I find myself looking for the most dubious assumption behind all of this. What is it? Is this the really dubious assumption: Only if we allow the unbridled pursuit of profit, will the economy develop? Now for that not to be an empty tautology about the accumulation of profit, it must mean the following: Only if we allow the unbridled pursuit of profit, will people's needs for goods be satisfied. (This is the message we were fed so often during the Cold War with footage of empty East European shelves, implying that only the free market can come up with the goods.) Isn't this a very, very dubious assumption? The trawlers (they may have been Spanish - forgive my terrible memory and laziness in checking the facts) off the coast of Africa did not improve the supply of fish to the local African market. And I wonder if GM's purchase of Opel all those years ago did anything to improve the manufacture of cars. Did more people get better cars as a result of it (assuming more people ought to have cars, which is itself a dubious assumption and unfortunately one whose serious discussion is discouraged by the principle of the free market that consumers will decide such things, not citizens through debate and democratic decision-making)?

This might be old socialist pie in the sky, but the opposite might sometimes be the case. If a car manufacturer did not have to worry so much about making a profit and fending off hostile take-over bids, it might be able to develop a better kind of car.
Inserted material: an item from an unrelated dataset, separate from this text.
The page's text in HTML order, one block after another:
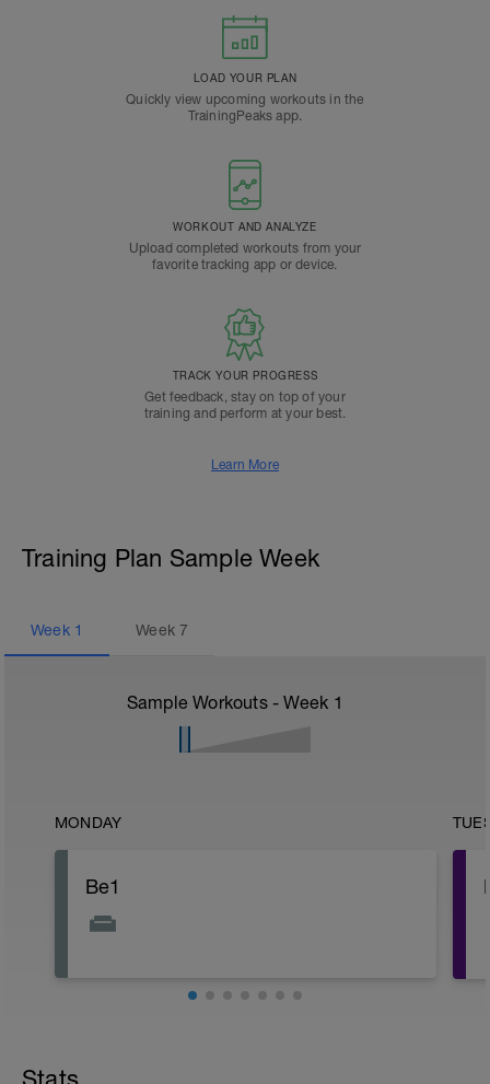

I seem to remember reading a scurrilous article about a prototype of an electric car by Ford that was scrapped perhaps because it was too reliable and too easy to maintain (so that there would be little or no profit to be made from spare parts and frequent maintainance). By easing off the profit neurosis, the phenomenon of built-in obsolecence could be ended, which would be one good thing.

There is no reason here to make profit into a sin. I have my little book and it would be nice if I could make a profit out of it. I would also like to set up my own little publishing business so that I could publish my book and similar books myself. However, I would find it perfectly reasonable if I was looking, for instance, at publishing opportunities in Nigeria and found that the Nigerian government only allowed me either to lend money to Nigerian businessnes or to sell my expertise, not buy up a massive part of the Nigerian publishing industry. In a similar way, if there is a future in fishing off the west African coast, could the Spanish (instead of sending in the trawlers) not provide credit to local fishermen or sell their know-how so that the locals can improve their techniques (providing that the improved techniques are sustainable)? Even if we limit ourselves to ignorant and bovine economic motives, there are opportunities to make money in this way without, for instance, making a quick profit by scooping up pretty much every fish in the waters off west Africa. In this way, is the development of real and sustainable economies not possible without the expansion of irresponsible foreign ownership and control? Is it not possible to rethink globalization so that it doesn't become synonymous with the growth of a hideous international oligarchy (and it is a terrible contradiction that western democracy is effectively a tool for the growth of such an oligarchy)?